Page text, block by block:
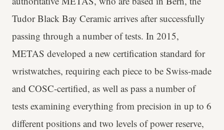
Tudor Black Bay Ceramic arrives after successfully
passing through a number of tests. In 2015,
METAS developed a new certification standard for
wristwatches, requiring each piece to be Swiss-made
and COSC-certified, as well as pass a number of
tests examining everything from precision in up to 6
different positions and two levels of power reserve,
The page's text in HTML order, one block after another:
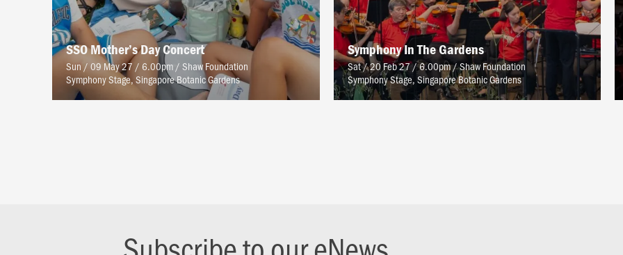
SSO Mother’s Day Concert
Sun / 09 May 27 / 6.00pm / Shaw Foundation
Symphony Stage, Singapore Botanic Gardens
Symphony In The Gardens
Sat / 20 Feb 27 / 6.00pm/Shaw Foundation
Symphony Stage, Singapore Botanic Gardens
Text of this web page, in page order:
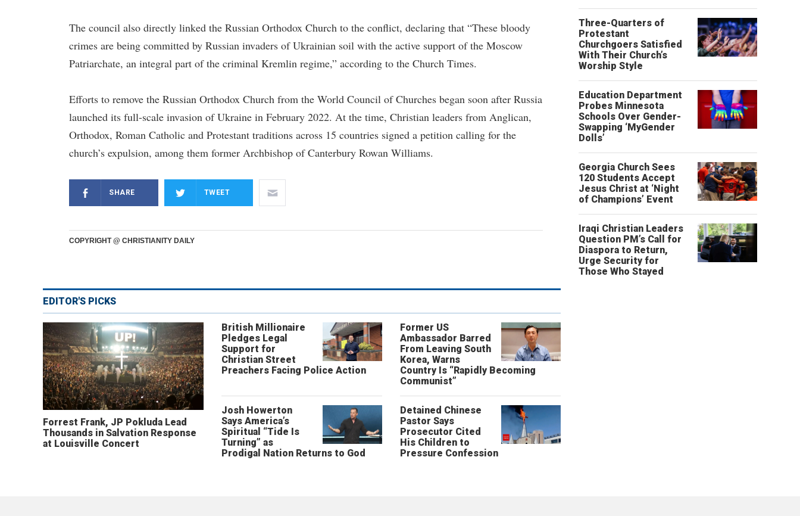
The council also directly linked the Russian Orthodox Church to the conflict, declaring that “These bloody
crimes are being committed by Russian invaders of Ukrainian soil with the active support of the Moscow
Patriarchate, an integral part of the criminal Kremlin regime,” according to the Church Times.
Efforts to remove the Russian Orthodox Church from the World Council of Churches began soon after Russia
launched its full-scale invasion of Ukraine in February 2022. At the time, Christian leaders from Anglican,
Orthodox, Roman Catholic and Protestant traditions across 15 countries signed a petition calling for the
church’s expulsion, among them former Archbishop of Canterbury Rowan Williams.
SHARE TWEET
COPYRIGHT @ CHRISTIANITY DAILY
EDITOR'S PICKS
Forrest Frank, JP Pokluda Lead
Thousands in Salvation Response
at Louisville Concert
British Millionaire
Pledges Legal
Support for
Christian Street
Preachers Facing Police Action
Former US
Ambassador Barred
From Leaving South
Korea, Warns
Country Is “Rapidly Becoming
Communist”
Josh Howerton
Says America’s
Spiritual “Tide Is
Turning” as
Prodigal Nation Returns to God
Detained Chinese
Pastor Says
Prosecutor Cited
His Children to
Pressure Confession
Three-Quarters of
Protestant
Churchgoers Satisfied
With Their Church’s
Worship Style
Education Department
Probes Minnesota
Schools Over Gender-
Swapping ‘MyGender
Dolls’
Georgia Church Sees
120 Students Accept
Jesus Christ at ‘Night
of Champions’ Event
Iraqi Christian Leaders
Question PM’s Call for
Diaspora to Return,
Urge Security for
Those Who Stayed
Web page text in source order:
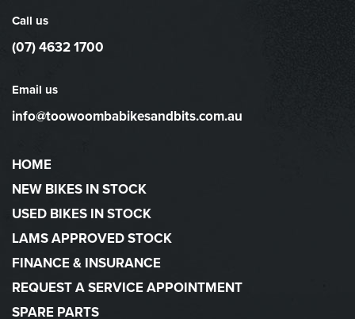
Call us
(07) 4632 1700
Email us
info@toowoombabikesandbits.com.au
HOME
NEW BIKES IN STOCK
USED BIKES IN STOCK
LAMS APPROVED STOCK
FINANCE & INSURANCE
REQUEST A SERVICE APPOINTMENT
SPARE PARTS
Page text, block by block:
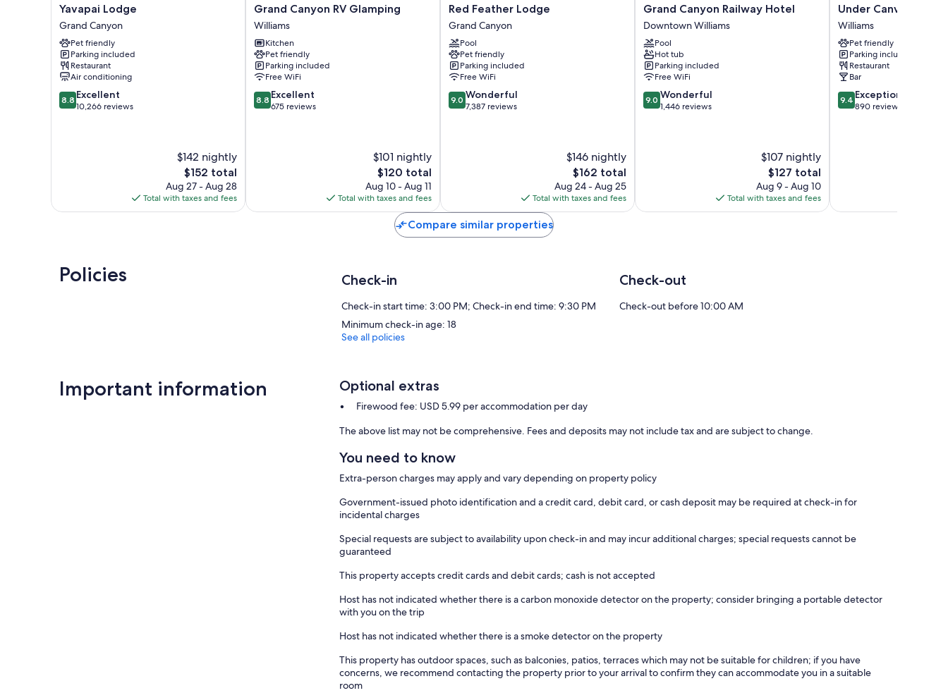
Yavapai
Lodge
Grand
Canyon
Yavapai Lodge
Grand Canyon
Pet friendly
Parking included
Restaurant
Air conditioning
8.8
out
8.8 Excellent
10,266 reviews
$142 nightly
The
price
is
$152
$152 total
Aug 27 - Aug 28
Total with taxes and fees
Grand
Canyon
RV
Glamping
Williams
Grand Canyon RV Glamping
Williams
Kitchen
Pet friendly
Parking included
Free WiFi
8.8
out
8.8 Excellent
675 reviews
$101 nightly
The
price
is
$120
$120 total
Aug 10 - Aug 11
Total with taxes and fees
Red
Feather
Lodge
Grand
Canyon
Red Feather Lodge
Grand Canyon
Pool
Pet friendly
Parking included
Free WiFi
9.0
out
9.0 Wonderful
7,387 reviews
$146 nightly
The
price
is
$162
$162 total
Aug 24 - Aug 25
Total with taxes and fees
Grand
Canyon
Railway
Hotel
Downtown
Williams
Grand Canyon Railway Hotel
Downtown Williams
Pool
Hot tub
Parking included
Free WiFi
9.0
out
9.0 Wonderful
1,446 reviews
$107 nightly
The
price
is
$127
$127 total
Aug 9 - Aug 10
Total with taxes and fees
Under
Canvas
Grand
Canyon
Williams
Under Canvas
Williams
Pet friendly
Parking included
Restaurant
Bar
9.4
out
9.4 Exceptional
890 reviews
Compare similar properties
Policies Check-in
Check-in start time: 3:00 PM; Check-in end time: 9:30 PM
Minimum check-in age: 18
Check-out
Check-out before 10:00 AM
See all policies
Important information Optional extras
Firewood fee: USD 5.99 per accommodation per day
The above list may not be comprehensive. Fees and deposits may not include tax and are subject to change.
You need to know
Extra-person charges may apply and vary depending on property policy
Government-issued photo identification and a credit card, debit card, or cash deposit may be required at check-in for
incidental charges
Special requests are subject to availability upon check-in and may incur additional charges; special requests cannot be
guaranteed
This property accepts credit cards and debit cards; cash is not accepted
Host has not indicated whether there is a carbon monoxide detector on the property; consider bringing a portable detector
with you on the trip
Host has not indicated whether there is a smoke detector on the property
This property has outdoor spaces, such as balconies, patios, terraces which may not be suitable for children; if you have
concerns, we recommend contacting the property prior to your arrival to confirm they can accommodate you in a suitable
room
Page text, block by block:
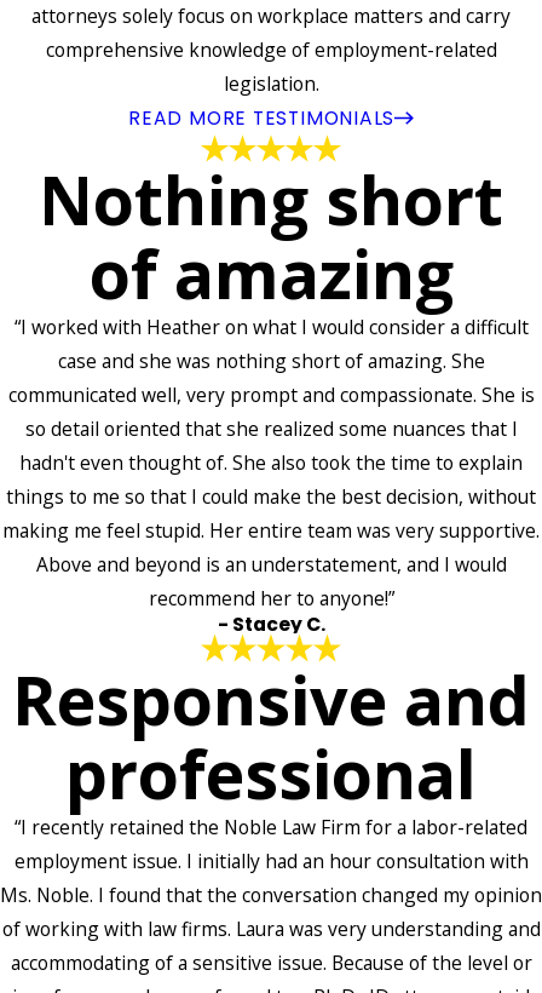
attorneys solely focus on workplace matters and carry
comprehensive knowledge of employment-related
legislation.
READ MORE TESTIMONIALS
Nothing short
of amazing
“I worked with Heather on what I would consider a difficult
case and she was nothing short of amazing. She
communicated well, very prompt and compassionate. She is
so detail oriented that she realized some nuances that I
hadn't even thought of. She also took the time to explain
things to me so that I could make the best decision, without
making me feel stupid. Her entire team was very supportive.
Above and beyond is an understatement, and I would
recommend her to anyone!”
- Stacey C.
Responsive and
professional
“I recently retained the Noble Law Firm for a labor-related
employment issue. I initially had an hour consultation with
Ms. Noble. I found that the conversation changed my opinion
of working with law firms. Laura was very understanding and
accommodating of a sensitive issue. Because of the level or
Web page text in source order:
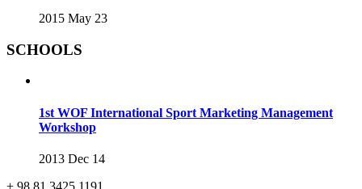
2015 May 23
SCHOOLS
1st WOF International Sport Marketing Management
Workshop
2013 Dec 14
+ 98 81 3425 1191
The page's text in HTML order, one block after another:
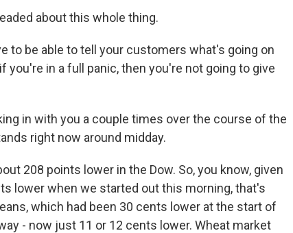
about this whole thing.
to be able to tell your customers what's going on
you're in a full panic, then you're not going to give
in with you a couple times over the course of the
right now around midday.
208 points lower in the Dow. So, you know, given
lower when we started out this morning, that's
which had been 30 cents lower at the start of
- now just 11 or 12 cents lower. Wheat market
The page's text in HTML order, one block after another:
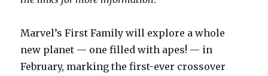
Marvel’s First Family will explore a whole
new planet — one filled with apes! — in
February, marking the first-ever crossover
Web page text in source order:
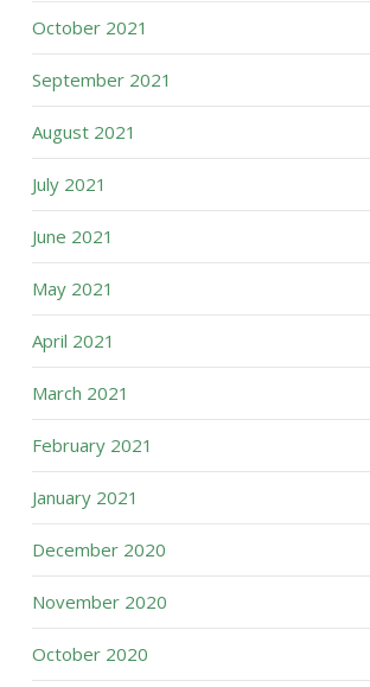
October 2021
September 2021
August 2021
July 2021
June 2021
May 2021
April 2021
March 2021
February 2021
January 2021
December 2020
November 2020
October 2020
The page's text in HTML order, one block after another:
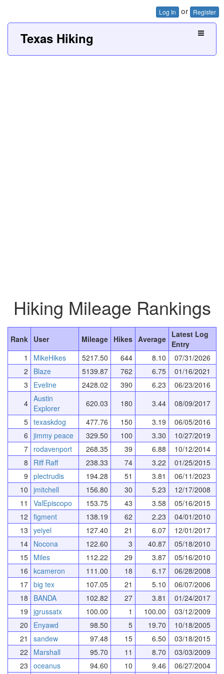
Log In or Register
Texas Hiking
Hiking Mileage Rankings
Rank User Mileage Hikes Average Latest Log
Entry
1
MikeHikes 5217.50 644 8.10
07/31/2026
2
Blaze 5139.87 762 6.75
01/16/2021
3
Eveline 2428.02 390 6.23
06/23/2016
4 Austin
Explorer
620.03 180 3.44
08/09/2017
5 texaskdog 477.76 150 3.19
06/05/2016
6 jimmy peace 329.50 100 3.30
10/27/2019
7 rodavenport 268.35 39 6.88
10/12/2014
8
Riff Raff 238.33 74 3.22
01/25/2015
9 plectrudis 194.28 51 3.81
06/11/2023
10 jmitchell 156.80 30 5.23
12/17/2008
11
ValEpiscopo 153.75 43 3.58
05/16/2015
12 figment 138.19 62 2.23
04/01/2010
13 yeiyel 127.40 21 6.07
12/01/2017
14 Nocona 122.60 3 40.87
05/18/2010
15 Miles 112.22 29 3.87
05/16/2010
16 kcameron 111.00 18 6.17
06/28/2008
17 big tex 107.05 21 5.10
06/07/2006
18
BANDA 102.82 27 3.81
01/24/2017
19 jgrussatx 100.00 1 100.00
03/12/2009
20
Enyawd 98.50 5 19.70
10/18/2005
21
sandew 97.48 15 6.50
03/18/2015
22
Marshall 95.70 11 8.70
03/03/2009
23 oceanus 94.60 10 9.46
06/27/2004
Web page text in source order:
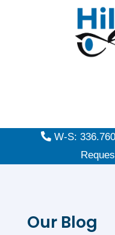
W-S:
Our Blog

____

Work order — Collect every line above that contains the word "Shaw".

Reply —
Sun / 09 May 27 / 6.00pm / Shaw Foundation
Sat / 20 Feb 27 / 6.00pm/Shaw Foundation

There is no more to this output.